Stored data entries
Start of Block

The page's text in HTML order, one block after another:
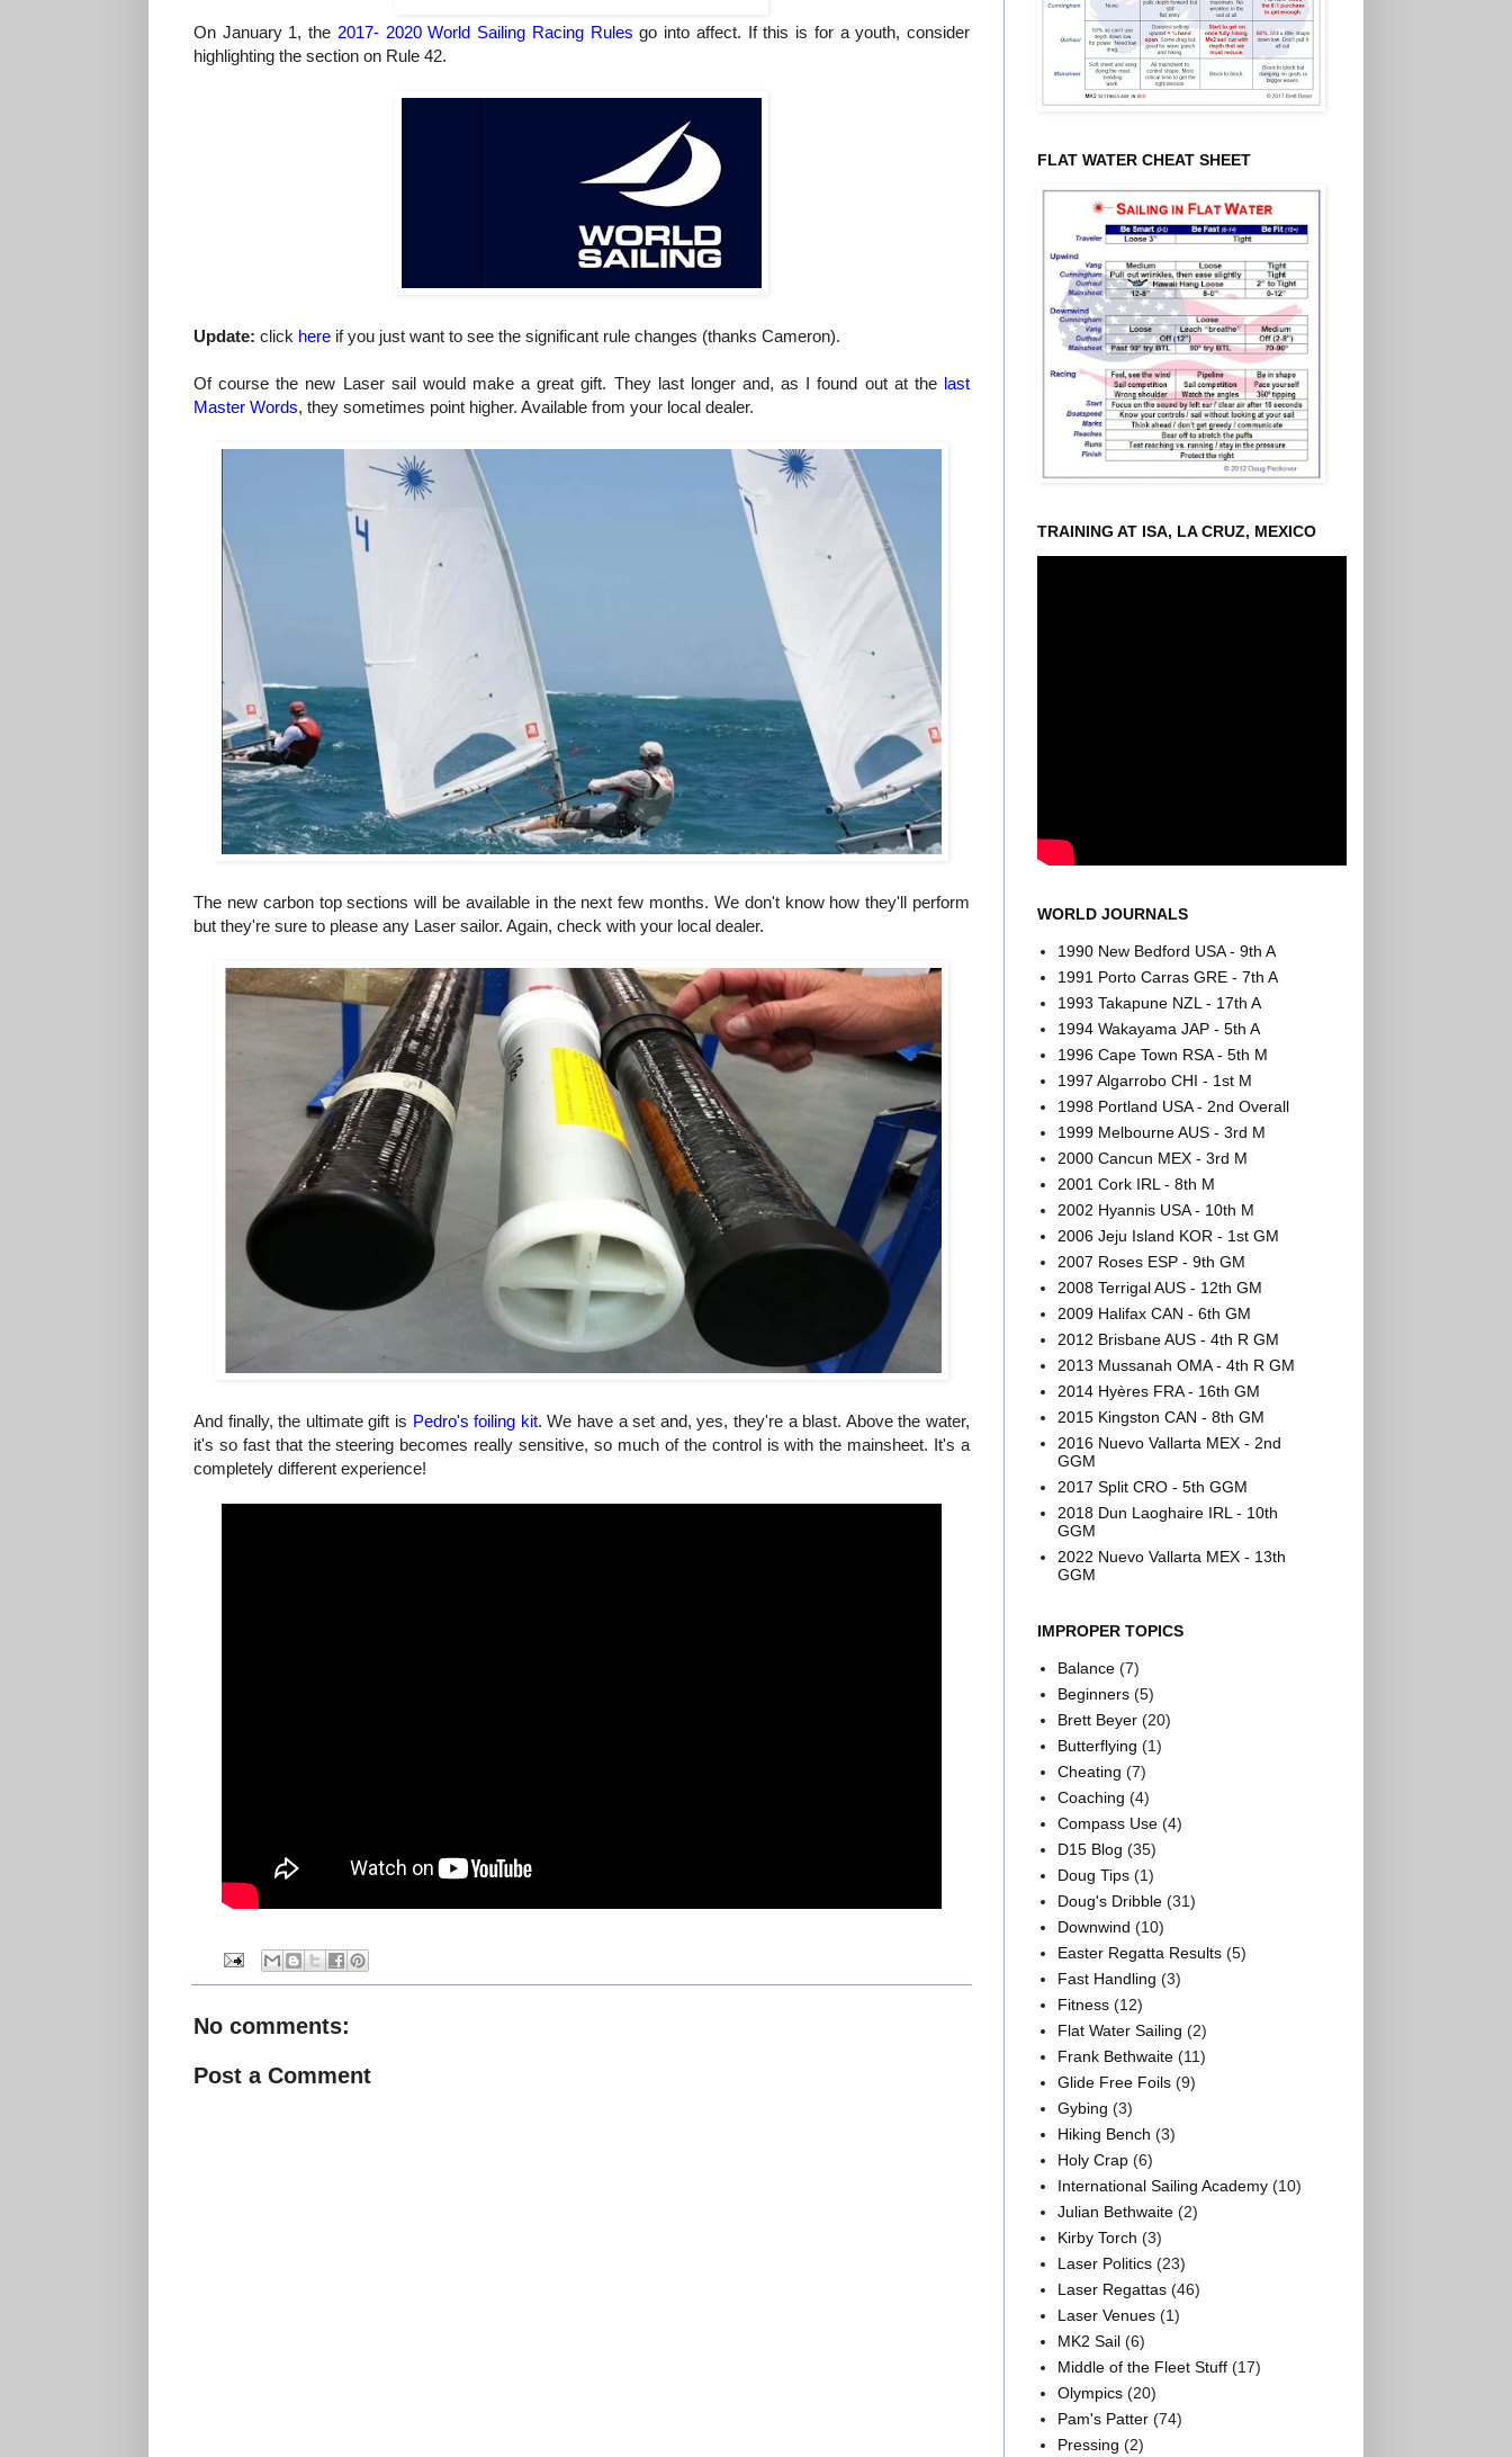
On January 1, the 2017- 2020 World Sailing Racing Rules go into affect. If this is for a youth, consider
highlighting the section on Rule 42.
Update: click here if you just want to see the significant rule changes (thanks Cameron).
Of course the new Laser sail would make a great gift. They last longer and, as I found out at the last
Master Words, they sometimes point higher. Available from your local dealer.
The new carbon top sections will be available in the next few months. We don't know how they'll perform
but they're sure to please any Laser sailor. Again, check with your local dealer.
And finally, the ultimate gift is Pedro's foiling kit. We have a set and, yes, they're a blast. Above the water,
it's so fast that the steering becomes really sensitive, so much of the control is with the mainsheet. It's a
completely different experience!
No comments:
Post a Comment
FLAT WATER CHEAT SHEET
TRAINING AT ISA, LA CRUZ, MEXICO
WORLD JOURNALS
1990 New Bedford USA - 9th A
1991 Porto Carras GRE - 7th A
1993 Takapune NZL - 17th A
1994 Wakayama JAP - 5th A
1996 Cape Town RSA - 5th M
1997 Algarrobo CHI - 1st M
1998 Portland USA - 2nd Overall
1999 Melbourne AUS - 3rd M
2000 Cancun MEX - 3rd M
2001 Cork IRL - 8th M
2002 Hyannis USA - 10th M
2006 Jeju Island KOR - 1st GM
2007 Roses ESP - 9th GM
2008 Terrigal AUS - 12th GM
2009 Halifax CAN - 6th GM
2012 Brisbane AUS - 4th R GM
2013 Mussanah OMA - 4th R GM
2014 Hyères FRA - 16th GM
2015 Kingston CAN - 8th GM
2016 Nuevo Vallarta MEX - 2nd
GGM
2017 Split CRO - 5th GGM
2018 Dun Laoghaire IRL - 10th
GGM
2022 Nuevo Vallarta MEX - 13th
GGM
IMPROPER TOPICS
Balance (7)
Beginners (5)
Brett Beyer (20)
Butterflying (1)
Cheating (7)
Coaching (4)
Compass Use (4)
D15 Blog (35)
Doug Tips (1)
Doug's Dribble (31)
Downwind (10)
Easter Regatta Results (5)
Fast Handling (3)
Fitness (12)
Flat Water Sailing (2)
Frank Bethwaite (11)
Glide Free Foils (9)
Gybing (3)
Hiking Bench (3)
Holy Crap (6)
International Sailing Academy (10)
Julian Bethwaite (2)
Kirby Torch (3)
Laser Politics (23)
Laser Regattas (46)
Laser Venues (1)
MK2 Sail (6)
Middle of the Fleet Stuff (17)
Olympics (20)
Pam's Patter (74)
Pressing (2)

End of Block

(Task item)
Go through the records above and, whenever a line includes the word "with", copy it.

(The completed task)
but they're sure to please any Laser sailor. Again, check with your local dealer.
it's so fast that the steering becomes really sensitive, so much of the control is with the mainsheet. It's a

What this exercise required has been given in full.